(Source data)
::::::
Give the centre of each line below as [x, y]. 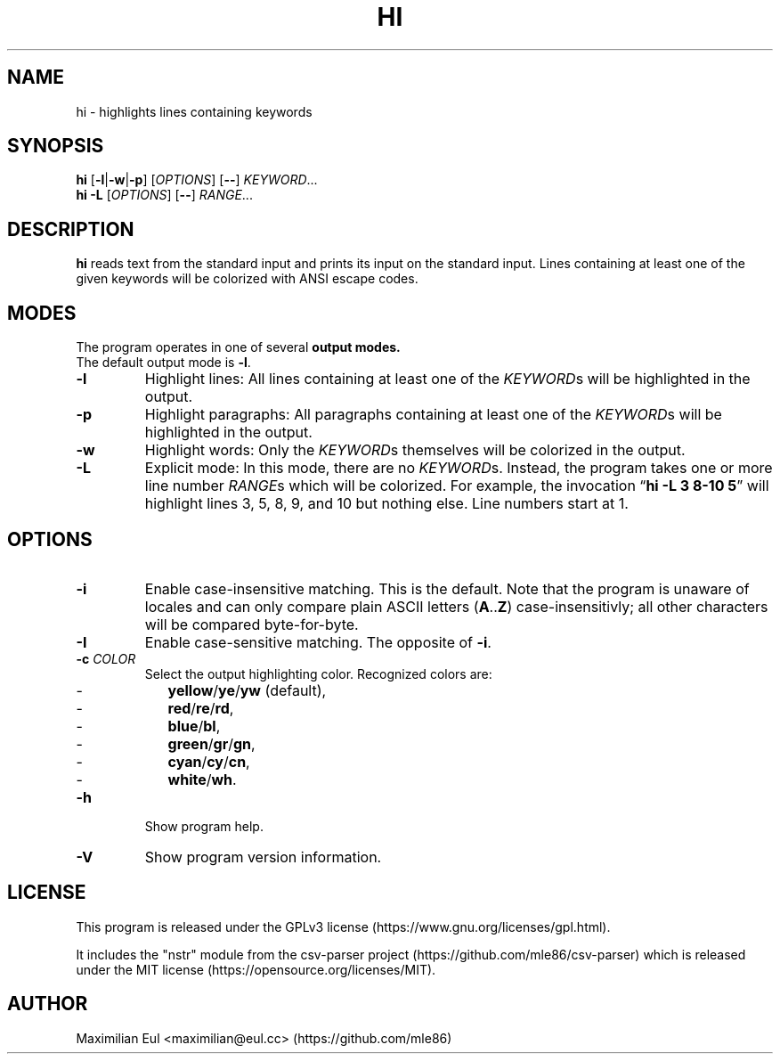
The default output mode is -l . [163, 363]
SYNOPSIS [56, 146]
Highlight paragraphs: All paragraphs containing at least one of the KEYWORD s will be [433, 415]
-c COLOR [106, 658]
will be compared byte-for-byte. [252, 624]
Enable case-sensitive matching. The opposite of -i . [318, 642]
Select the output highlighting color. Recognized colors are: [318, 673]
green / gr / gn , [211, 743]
::::::
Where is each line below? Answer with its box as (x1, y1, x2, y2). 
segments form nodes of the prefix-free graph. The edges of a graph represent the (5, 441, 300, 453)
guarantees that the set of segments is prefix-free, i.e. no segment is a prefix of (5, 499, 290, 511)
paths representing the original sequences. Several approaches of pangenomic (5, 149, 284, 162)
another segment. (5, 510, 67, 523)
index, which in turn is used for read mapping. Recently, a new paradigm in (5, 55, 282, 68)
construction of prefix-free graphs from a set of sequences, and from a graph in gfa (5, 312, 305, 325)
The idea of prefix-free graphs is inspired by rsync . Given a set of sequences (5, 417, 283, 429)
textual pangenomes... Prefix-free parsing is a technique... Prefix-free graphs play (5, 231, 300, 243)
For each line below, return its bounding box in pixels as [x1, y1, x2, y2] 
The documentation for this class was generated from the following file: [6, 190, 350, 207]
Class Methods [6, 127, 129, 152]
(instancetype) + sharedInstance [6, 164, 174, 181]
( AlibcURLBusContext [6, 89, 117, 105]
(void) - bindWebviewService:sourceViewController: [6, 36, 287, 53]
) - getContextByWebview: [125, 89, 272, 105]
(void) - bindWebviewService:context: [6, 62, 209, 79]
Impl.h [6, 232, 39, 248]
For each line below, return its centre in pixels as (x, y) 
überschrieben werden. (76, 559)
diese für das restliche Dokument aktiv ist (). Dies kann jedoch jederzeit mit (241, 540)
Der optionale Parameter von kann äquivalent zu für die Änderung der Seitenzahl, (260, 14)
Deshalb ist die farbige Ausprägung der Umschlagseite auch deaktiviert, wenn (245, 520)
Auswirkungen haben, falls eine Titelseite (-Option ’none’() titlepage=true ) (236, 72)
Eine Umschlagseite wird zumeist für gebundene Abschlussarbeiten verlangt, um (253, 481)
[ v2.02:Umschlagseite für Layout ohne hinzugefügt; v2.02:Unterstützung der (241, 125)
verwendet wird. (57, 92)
::::::
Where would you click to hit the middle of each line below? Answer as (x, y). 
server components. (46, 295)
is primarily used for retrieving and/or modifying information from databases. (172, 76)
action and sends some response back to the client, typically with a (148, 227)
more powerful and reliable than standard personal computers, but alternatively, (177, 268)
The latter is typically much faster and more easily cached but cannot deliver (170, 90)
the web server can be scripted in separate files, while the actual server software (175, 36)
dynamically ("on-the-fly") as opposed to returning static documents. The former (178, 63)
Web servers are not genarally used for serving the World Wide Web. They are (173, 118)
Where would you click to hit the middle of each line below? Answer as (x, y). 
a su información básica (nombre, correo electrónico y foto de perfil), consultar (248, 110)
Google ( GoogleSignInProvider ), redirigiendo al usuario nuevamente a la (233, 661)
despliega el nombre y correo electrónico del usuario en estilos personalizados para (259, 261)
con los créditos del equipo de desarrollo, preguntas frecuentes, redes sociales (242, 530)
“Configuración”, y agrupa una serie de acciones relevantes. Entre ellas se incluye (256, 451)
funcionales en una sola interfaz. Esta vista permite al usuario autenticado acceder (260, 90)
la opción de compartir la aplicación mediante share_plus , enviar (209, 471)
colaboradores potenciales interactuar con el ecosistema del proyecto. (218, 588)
::::::
## What this task involves
Read through the entries and count the lines where "electrónico" appears; respond with the number only.

## Completed task
2